- Assigned task: Locate and copy each line in the data that contains the word "извести".

- Record set:
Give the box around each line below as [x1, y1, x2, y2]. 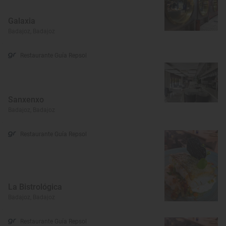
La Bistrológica [8, 182, 62, 192]
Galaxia [8, 16, 35, 26]
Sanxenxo [8, 94, 44, 104]
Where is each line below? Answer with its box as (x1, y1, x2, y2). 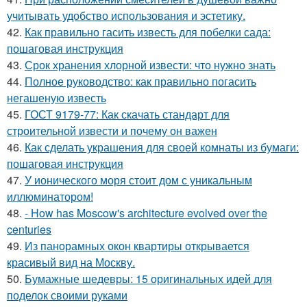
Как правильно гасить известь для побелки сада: (25, 23, 271, 40)
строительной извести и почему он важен (7, 122, 217, 138)
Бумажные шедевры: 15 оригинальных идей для (25, 270, 272, 286)
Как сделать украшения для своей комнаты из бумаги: (25, 138, 299, 155)
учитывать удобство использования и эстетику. (7, 7, 245, 23)
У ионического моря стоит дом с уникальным (25, 171, 252, 188)
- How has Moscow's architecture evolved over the (25, 204, 267, 221)
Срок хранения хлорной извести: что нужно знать (25, 56, 275, 73)
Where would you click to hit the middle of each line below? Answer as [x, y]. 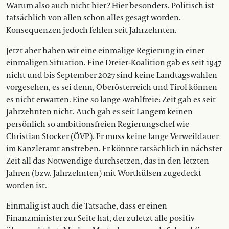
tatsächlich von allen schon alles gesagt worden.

- Response to the task:
строительной извести и почему он важен (7, 122, 217, 138)
Срок хранения хлорной извести: что нужно знать (25, 56, 275, 73)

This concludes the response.